Excerpted data:
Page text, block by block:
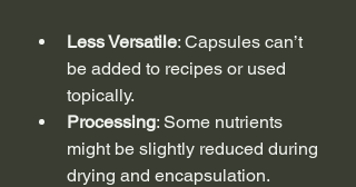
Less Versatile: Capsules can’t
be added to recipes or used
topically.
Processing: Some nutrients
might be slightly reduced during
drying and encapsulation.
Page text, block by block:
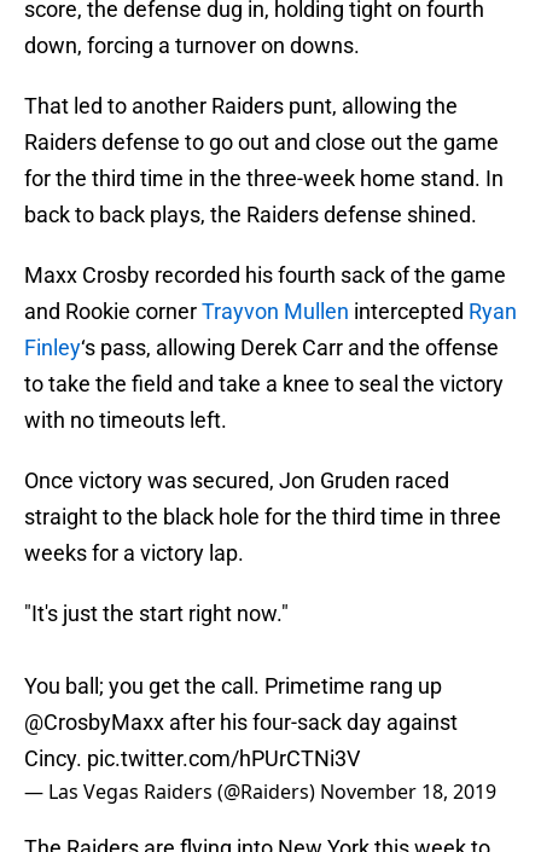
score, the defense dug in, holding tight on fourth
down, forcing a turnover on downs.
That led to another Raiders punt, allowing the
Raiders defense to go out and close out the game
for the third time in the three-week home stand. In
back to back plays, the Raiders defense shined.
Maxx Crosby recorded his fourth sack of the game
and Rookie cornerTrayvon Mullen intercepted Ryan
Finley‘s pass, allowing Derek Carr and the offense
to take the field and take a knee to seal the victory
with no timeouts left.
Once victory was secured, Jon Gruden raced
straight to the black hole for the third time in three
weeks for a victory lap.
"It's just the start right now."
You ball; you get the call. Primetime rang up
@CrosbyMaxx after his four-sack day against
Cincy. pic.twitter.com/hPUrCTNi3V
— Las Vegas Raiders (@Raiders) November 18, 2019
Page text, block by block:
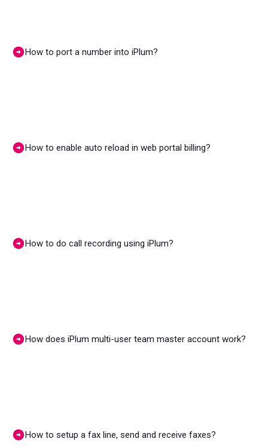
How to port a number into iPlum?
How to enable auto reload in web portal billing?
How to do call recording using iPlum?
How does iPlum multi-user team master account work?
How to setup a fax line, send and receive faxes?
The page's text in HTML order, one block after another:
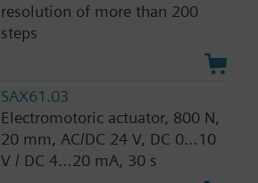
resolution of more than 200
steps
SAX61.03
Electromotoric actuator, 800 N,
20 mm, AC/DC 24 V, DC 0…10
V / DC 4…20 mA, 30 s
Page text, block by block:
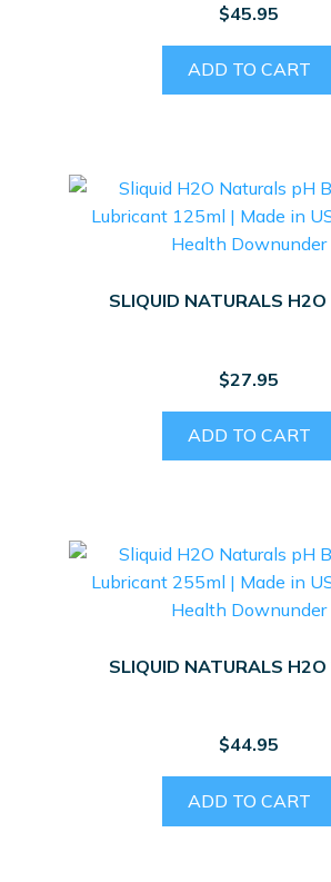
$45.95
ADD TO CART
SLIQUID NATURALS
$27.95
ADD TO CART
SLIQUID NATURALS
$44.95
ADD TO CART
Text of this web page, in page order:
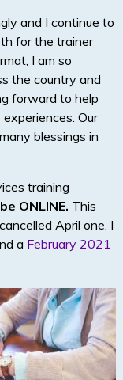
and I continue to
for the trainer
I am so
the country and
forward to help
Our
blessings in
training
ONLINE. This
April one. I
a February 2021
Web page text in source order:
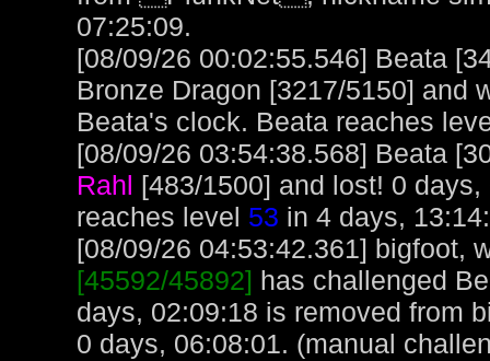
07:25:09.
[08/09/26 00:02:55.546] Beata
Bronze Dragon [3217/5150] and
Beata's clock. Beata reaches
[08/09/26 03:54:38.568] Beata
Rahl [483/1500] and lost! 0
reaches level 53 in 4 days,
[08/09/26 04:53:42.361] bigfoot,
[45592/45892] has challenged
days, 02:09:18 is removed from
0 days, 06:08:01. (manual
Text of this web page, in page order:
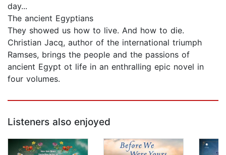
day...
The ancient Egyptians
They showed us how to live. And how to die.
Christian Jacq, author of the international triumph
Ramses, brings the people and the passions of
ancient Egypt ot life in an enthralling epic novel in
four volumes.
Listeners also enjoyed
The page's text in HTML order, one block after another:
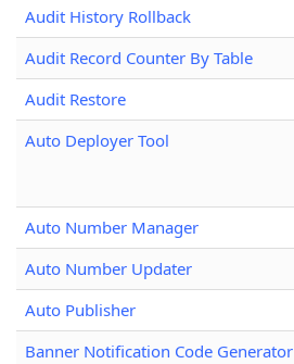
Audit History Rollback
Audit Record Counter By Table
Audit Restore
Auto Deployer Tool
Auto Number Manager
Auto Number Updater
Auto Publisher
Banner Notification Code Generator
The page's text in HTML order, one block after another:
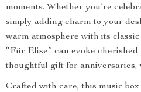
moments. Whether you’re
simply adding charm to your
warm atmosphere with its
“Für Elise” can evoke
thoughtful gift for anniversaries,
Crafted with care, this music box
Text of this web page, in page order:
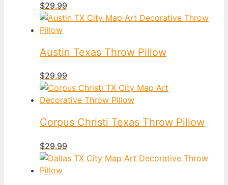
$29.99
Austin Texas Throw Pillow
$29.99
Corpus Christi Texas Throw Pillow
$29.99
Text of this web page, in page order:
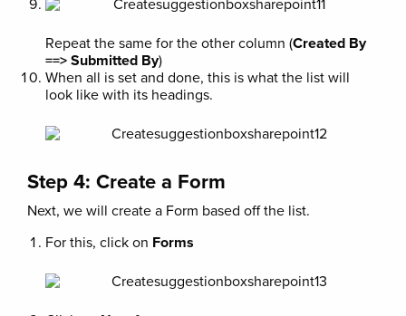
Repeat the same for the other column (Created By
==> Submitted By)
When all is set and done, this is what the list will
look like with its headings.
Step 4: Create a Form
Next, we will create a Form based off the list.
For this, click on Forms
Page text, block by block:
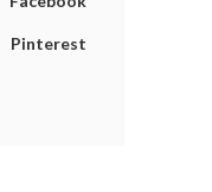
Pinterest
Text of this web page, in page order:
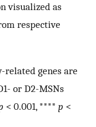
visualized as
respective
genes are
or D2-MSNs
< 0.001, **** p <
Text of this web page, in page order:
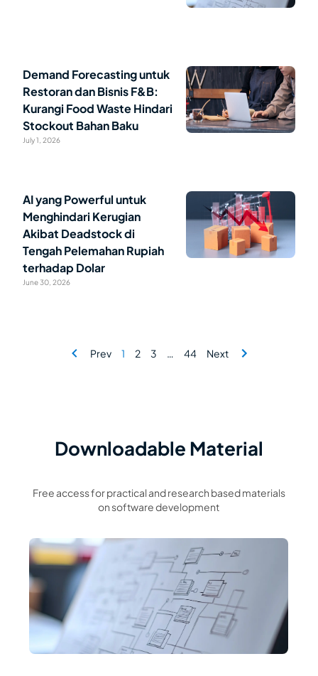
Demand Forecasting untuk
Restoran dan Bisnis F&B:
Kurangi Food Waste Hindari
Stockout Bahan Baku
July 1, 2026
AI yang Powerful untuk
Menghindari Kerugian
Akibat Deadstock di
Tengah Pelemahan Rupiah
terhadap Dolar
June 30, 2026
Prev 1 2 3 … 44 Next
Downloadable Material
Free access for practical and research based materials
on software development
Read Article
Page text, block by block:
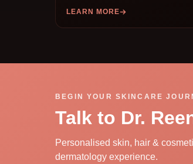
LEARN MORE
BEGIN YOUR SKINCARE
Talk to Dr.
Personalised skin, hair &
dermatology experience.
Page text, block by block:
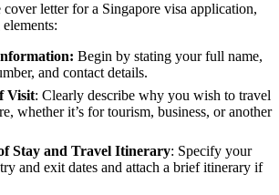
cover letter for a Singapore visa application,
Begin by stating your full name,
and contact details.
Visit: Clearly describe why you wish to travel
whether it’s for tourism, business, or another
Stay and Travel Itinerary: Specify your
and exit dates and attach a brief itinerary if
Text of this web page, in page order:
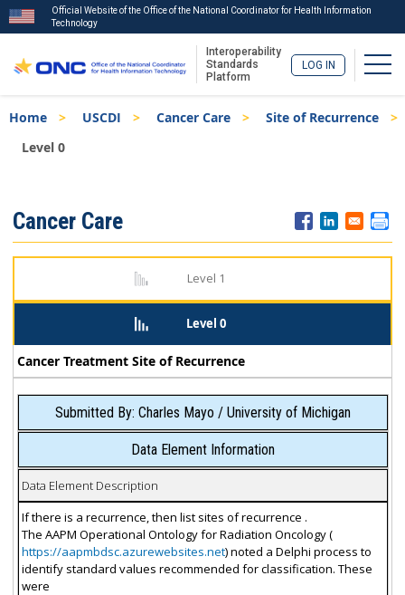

Problem to work on: Repeat the listing word for word, omitting the pictures.

Exercise output:
Page text, block by block:
Less Versatile: Capsules can’t
be added to recipes or used
topically.
Processing: Some nutrients
might be slightly reduced during
drying and encapsulation.
Page text, block by block:
score, the defense dug in, holding tight on fourth
down, forcing a turnover on downs.
That led to another Raiders punt, allowing the
Raiders defense to go out and close out the game
for the third time in the three-week home stand. In
back to back plays, the Raiders defense shined.
Maxx Crosby recorded his fourth sack of the game
and Rookie cornerTrayvon Mullen intercepted Ryan
Finley‘s pass, allowing Derek Carr and the offense
to take the field and take a knee to seal the victory
with no timeouts left.
Once victory was secured, Jon Gruden raced
straight to the black hole for the third time in three
weeks for a victory lap.
"It's just the start right now."
You ball; you get the call. Primetime rang up
@CrosbyMaxx after his four-sack day against
Cincy. pic.twitter.com/hPUrCTNi3V
— Las Vegas Raiders (@Raiders) November 18, 2019
Page text, block by block:
How to port a number into iPlum?
How to enable auto reload in web portal billing?
How to do call recording using iPlum?
How does iPlum multi-user team master account work?
How to setup a fax line, send and receive faxes?
The page's text in HTML order, one block after another:
resolution of more than 200
steps
SAX61.03
Electromotoric actuator, 800 N,
20 mm, AC/DC 24 V, DC 0…10
V / DC 4…20 mA, 30 s
Page text, block by block:
$45.95
ADD TO CART
SLIQUID NATURALS
$27.95
ADD TO CART
SLIQUID NATURALS
$44.95
ADD TO CART
Text of this web page, in page order:
and I continue to
for the trainer
I am so
the country and
forward to help
Our
blessings in
training
ONLINE. This
April one. I
a February 2021
Web page text in source order:
07:25:09.
[08/09/26 00:02:55.546] Beata
Bronze Dragon [3217/5150] and
Beata's clock. Beata reaches
[08/09/26 03:54:38.568] Beata
Rahl [483/1500] and lost! 0
reaches level 53 in 4 days,
[08/09/26 04:53:42.361] bigfoot,
[45592/45892] has challenged
days, 02:09:18 is removed from
0 days, 06:08:01. (manual
Text of this web page, in page order:
day...
The ancient Egyptians
They showed us how to live. And how to die.
Christian Jacq, author of the international triumph
Ramses, brings the people and the passions of
ancient Egypt ot life in an enthralling epic novel in
four volumes.
Listeners also enjoyed
The page's text in HTML order, one block after another:
Audit History Rollback
Audit Record Counter By Table
Audit Restore
Auto Deployer Tool
Auto Number Manager
Auto Number Updater
Auto Publisher
Banner Notification Code Generator
The page's text in HTML order, one block after another:
moments. Whether you’re
simply adding charm to your
warm atmosphere with its
“Für Elise” can evoke
thoughtful gift for anniversaries,
Crafted with care, this music box
Text of this web page, in page order:
$29.99
Austin Texas Throw Pillow
$29.99
Corpus Christi Texas Throw Pillow
$29.99
Text of this web page, in page order:
Repeat the same for the other column (Created By
==> Submitted By)
When all is set and done, this is what the list will
look like with its headings.
Step 4: Create a Form
Next, we will create a Form based off the list.
For this, click on Forms
Page text, block by block:
Pinterest
Text of this web page, in page order:
visualized as
respective
genes are
or D2-MSNs
< 0.001, **** p <
Text of this web page, in page order:
Demand Forecasting untuk
Restoran dan Bisnis F&B:
Kurangi Food Waste Hindari
Stockout Bahan Baku
July 1, 2026
AI yang Powerful untuk
Menghindari Kerugian
Akibat Deadstock di
Tengah Pelemahan Rupiah
terhadap Dolar
June 30, 2026
Prev 1 2 3 … 44 Next
Downloadable Material
Free access for practical and research based materials
on software development
Read Article
Page text, block by block:
LEARN MORE
BEGIN YOUR SKINCARE
Talk to Dr.
Personalised skin, hair &
dermatology experience.
Page text, block by block:
cover letter for a Singapore visa application,
Begin by stating your full name,
and contact details.
Visit: Clearly describe why you wish to travel
whether it’s for tourism, business, or another
Stay and Travel Itinerary: Specify your
and exit dates and attach a brief itinerary if
Text of this web page, in page order:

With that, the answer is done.